Among the interesting people, places and circumstances that have influenced the history of avian nomenclature, one individual plays a most prominent role in the birds of East Africa. We were reminded of this man upon sighting the gorgeous emerald-and-white Klaas’s Cuckoo (below) while walking the grounds of the Lake Naivasha Country Club.

French explorer and naturalist Francois Le Vaillant collected many specimens in southern Africa, and published the classic Histoire Naturelle des Oiseaux d’Afrique at the turn of the nineteenth century. Considering the continent’s history of European colonialism, it is not surprising that three species of birds found in East Africa bear his name: Crested Barbet (Trachyphonus vaillantii), a southern Africa species that reaches its northern limit in Tanzania; Levaillant’s Cisticola found in highland swamps; and Levaillant’s Cuckoo (below), an intra-African migrant.

Klaas, after whom Klaas’s Cuckoo is named, holds a distinctive place in avian folklore.

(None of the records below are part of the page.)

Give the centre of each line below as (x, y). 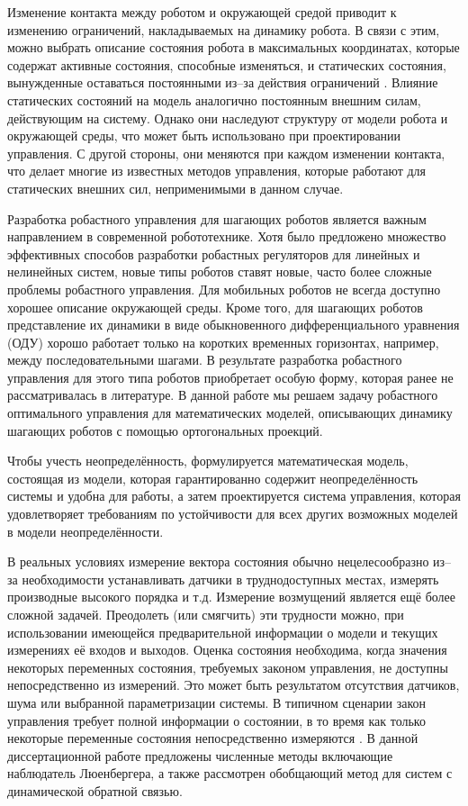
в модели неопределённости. (85, 531)
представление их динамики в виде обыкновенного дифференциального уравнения (234, 325)
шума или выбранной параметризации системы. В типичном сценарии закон (217, 702)
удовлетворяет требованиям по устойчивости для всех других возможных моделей (233, 514)
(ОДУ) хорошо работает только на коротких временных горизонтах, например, (223, 342)
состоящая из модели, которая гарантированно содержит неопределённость (213, 478)
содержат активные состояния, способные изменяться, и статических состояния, (227, 64)
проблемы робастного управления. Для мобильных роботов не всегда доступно (224, 289)

He is only one of two native black persons for whom a bird is named. Klaas was Le Vaillant’s servant, and is assumed to have found the species himself.

The Narina Trogon (above) bears the namesake of the only other native black person who appears in avian nomenclature. Narina was also connected to Le Vaillant – she was his mistress, and, like Klaas, a native of the Khoi-khoi (Hottentot) tribe. Le Vaillant had a penchant for naming; Narina was the name given by Le Vaillant to his mistress, after he deemed that this word for ‘flower’ in the khoi-khoi language was more pleasing than her given name.

In addition to naming birds after close friends, Le Vaillant is also responsible for the common name of Bateleur (above), a french word meaning acrobat or tightrope walker, which perfectly describes the aerial maneuvers of this short-tailed raptor. He preferred to give french names to species he discovered, in opposition to Linnaeus’ latin-based systematic nomenclature. The word Bateleur is still in use today, and two native Africans are immortalized by two lovely African bird species.